▶ _DESCRIPTION OF THE TASK_
Any picture in the data below gets skipped; print all the rest exactly.

▶ _RECORD EXCERPTS_
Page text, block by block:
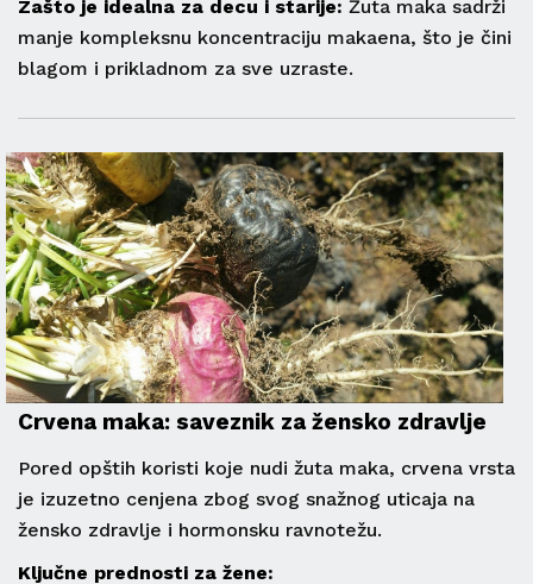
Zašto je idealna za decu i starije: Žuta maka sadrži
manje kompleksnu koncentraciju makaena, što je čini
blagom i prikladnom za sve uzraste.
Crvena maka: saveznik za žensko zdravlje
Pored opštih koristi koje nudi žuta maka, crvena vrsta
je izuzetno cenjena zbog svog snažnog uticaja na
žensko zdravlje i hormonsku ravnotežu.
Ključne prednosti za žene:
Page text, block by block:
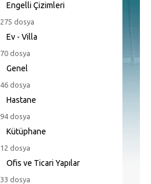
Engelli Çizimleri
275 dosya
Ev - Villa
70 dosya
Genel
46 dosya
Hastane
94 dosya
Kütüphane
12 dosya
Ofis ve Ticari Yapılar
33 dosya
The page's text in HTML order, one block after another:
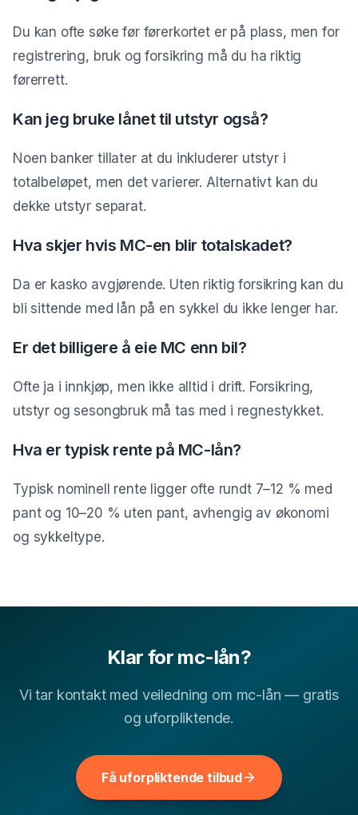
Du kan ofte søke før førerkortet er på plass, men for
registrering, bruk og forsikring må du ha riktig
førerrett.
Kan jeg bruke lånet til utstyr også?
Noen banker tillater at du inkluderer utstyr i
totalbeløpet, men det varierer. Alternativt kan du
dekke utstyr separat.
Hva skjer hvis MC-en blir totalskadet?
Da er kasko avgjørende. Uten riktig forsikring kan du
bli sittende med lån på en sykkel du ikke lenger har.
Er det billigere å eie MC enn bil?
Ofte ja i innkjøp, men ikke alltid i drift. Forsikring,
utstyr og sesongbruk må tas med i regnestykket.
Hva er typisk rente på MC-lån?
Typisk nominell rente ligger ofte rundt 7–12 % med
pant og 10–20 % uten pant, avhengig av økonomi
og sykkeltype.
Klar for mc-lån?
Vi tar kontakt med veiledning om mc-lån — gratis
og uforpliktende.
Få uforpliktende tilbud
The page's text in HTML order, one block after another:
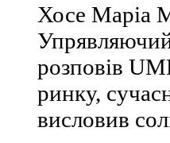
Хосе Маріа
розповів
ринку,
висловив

▶ _YOUR RESPONSE_
Page text, block by block:
Zašto je idealna za decu i starije: Žuta maka sadrži
manje kompleksnu koncentraciju makaena, što je čini
blagom i prikladnom za sve uzraste.
Crvena maka: saveznik za žensko zdravlje
Pored opštih koristi koje nudi žuta maka, crvena vrsta
je izuzetno cenjena zbog svog snažnog uticaja na
žensko zdravlje i hormonsku ravnotežu.
Ključne prednosti za žene:
Page text, block by block:
Engelli Çizimleri
275 dosya
Ev - Villa
70 dosya
Genel
46 dosya
Hastane
94 dosya
Kütüphane
12 dosya
Ofis ve Ticari Yapılar
33 dosya
The page's text in HTML order, one block after another:
Du kan ofte søke før førerkortet er på plass, men for
registrering, bruk og forsikring må du ha riktig
førerrett.
Kan jeg bruke lånet til utstyr også?
Noen banker tillater at du inkluderer utstyr i
totalbeløpet, men det varierer. Alternativt kan du
dekke utstyr separat.
Hva skjer hvis MC-en blir totalskadet?
Da er kasko avgjørende. Uten riktig forsikring kan du
bli sittende med lån på en sykkel du ikke lenger har.
Er det billigere å eie MC enn bil?
Ofte ja i innkjøp, men ikke alltid i drift. Forsikring,
utstyr og sesongbruk må tas med i regnestykket.
Hva er typisk rente på MC-lån?
Typisk nominell rente ligger ofte rundt 7–12 % med
pant og 10–20 % uten pant, avhengig av økonomi
og sykkeltype.
Klar for mc-lån?
Vi tar kontakt med veiledning om mc-lån — gratis
og uforpliktende.
Få uforpliktende tilbud
The page's text in HTML order, one block after another:
Хосе Маріа
розповів
ринку,
висловив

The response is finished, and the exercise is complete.